Faculty & Staff Accomplishments

We are excited to share recent accomplishments from faculty and staff members at our campuses around the world.

Accomplishments are listed by date of achievement in reverse chronological order, with the most recent first.

Robert Alexander

College of Arts and Sciences

Robert G. Alexander, Ph.D., assistant professor of psychology and counseling, has been awarded an NIH Support for Research Excellence (SuRE) R16 grant as principal investigator. The project, The Effects of Cue Precision on Medical Imaging Interpretation, was awarded on August 12, 2025, and it will investigate how radiologists interpret complex medical images when aided by artificial intelligence, using eye-tracking data to optimize how visual cues are delivered. In parallel, the grant supports the Human Factors And Neuroscience Lab’s student-centered training model as a pipeline for student success.

Colleen Kirk

School of Management

Colleen P. Kirk, D.P.S., professor of marketing, published an article, entitled "How Concealing Sharing Economy Ratings Undermines Consumers' Trustworthiness and Appeal Across Digital Spaces," in Journal of Consumer Behaviour, an A-level marketing journal, on August 12, 2025. People in the sharing economy are often rated for their behavior, and those ratings now appear on other platforms. For example, an Uber rating can appear on a dating app.
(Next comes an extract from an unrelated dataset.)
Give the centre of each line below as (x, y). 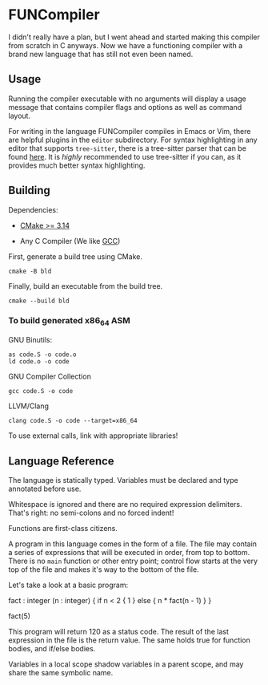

Across four experiments, the researchers find that hiding such a rating can make someone seem less trustworthy or appealing. These results suggest that sharing economy ratings influence reputations beyond their original platforms and that keeping them private can backfire.

Colleen Kirk

School of Management

Colleen P. Kirk, D.P.S., professor of marketing, published an article entitled "Maybe don't say 'maybe': How and why invitees fail to realize that they should not respond to invitations with a 'maybe'," in the Journal of Experimental Social Psychology on August 7, 2025. This journal is a top-quality journal in business and one of the top journals in social psychology. In this research, Kirk and her coauthors show that invitees often choose to say “maybe” instead of “no” to social invitations because they mistakenly believe it’s what inviters prefer, when in fact, inviters feel more disrespected by indecision than by direct rejection.

Victoria Cuomo

School of Health Professions

Victoria Cuomo, M.S.N., a nursing instructor in the School of Health Professions, was named "Nurse of the Week" by The Daily Nurse, an online news, career, and opinion magazine for nurses in the United States. Cuomo was featured in an article published August 6, 2025, "From Bedside to Blackboard: Victoria Cuomo’s Mission to Mentor the Next Generation."

Claude Gagna

College of Arts and Sciences

Claude E. Gagna, Ph.D., professor of biological and chemical sciences, was named one of Long Island's top influencers in healthcare for 2025 by the Long Island Business News, on July 25, 2025. He was honored for his research in developing novel AI clinical pathology diagnostic tools and molecular biological-based research methods in genomics for cancer research.

Matthias Altwicker

School of Architecture and Design

Matthias Altwicker, M.U.P., B.Arch., associate professor of architecture, curated an exhibit, Living in the Shade: Open Space and Public Housing, which opened July 23, 2025, at the National Public Housing Museum in Chicago. The exhibit highlights the significant role of open space in the daily lives of millions of public housing residents who have called New York City Housing Authority (NYCHA) developments home.

Evan Shieh

School of Architecture and Design

Evan Shieh, M.AUD., assistant professor of architecture, gave a public book talk lecture at Lectures on Tap, an organization hosting professors and experts giving thought-provoking weekly lectures inside of bars all over New York City. The lecture was held at NeueHouse NYC, on July 21, 2025.

Evan Shieh

School of Architecture and Design

Evan Shieh, M.AUD., assistant professor of architecture, was invited to serve on the distinguished jury panel of the 2025 "Urban Design Lab Competition Publication," alongside seven other panel members with urban expertise from universities around the world. Registration for the publication began on April 19, 2025, and the date set for jury consideration of submissions was July 20, 2025.

Lynn Rogoff

College of Arts and Sciences

Lynn Rogoff, M.F.A., adjunct associate professor of English, Department of Humanities, was interviewed in the Financial Times on the subject of her research on using AI with students. In the July 18, 2025, article, "Chatbots in the classroom: how AI is reshaping higher education," she said that "the more novel and unique the proposition is, the harder it is for them to use AI."

Evan Shieh

School of Architecture and Design

Evan Shieh, M.AUD., assistant professor of architecture, co-organized, co-lead, and co-piloted the international "Urban Intelligence Workshop," a multi-institutional collaboration with Korea University and Parsons School of Design, which was held at Korea University's Division of Smart Cities campus in Sejong City, South Korea, from July 7–14, 2025. This one-week intensive summer workshop, conducted with the participation of 14 Korea University students, explored the use of generative artificial intelligence tools in urban design processes and the contemporary smart city development paradigm.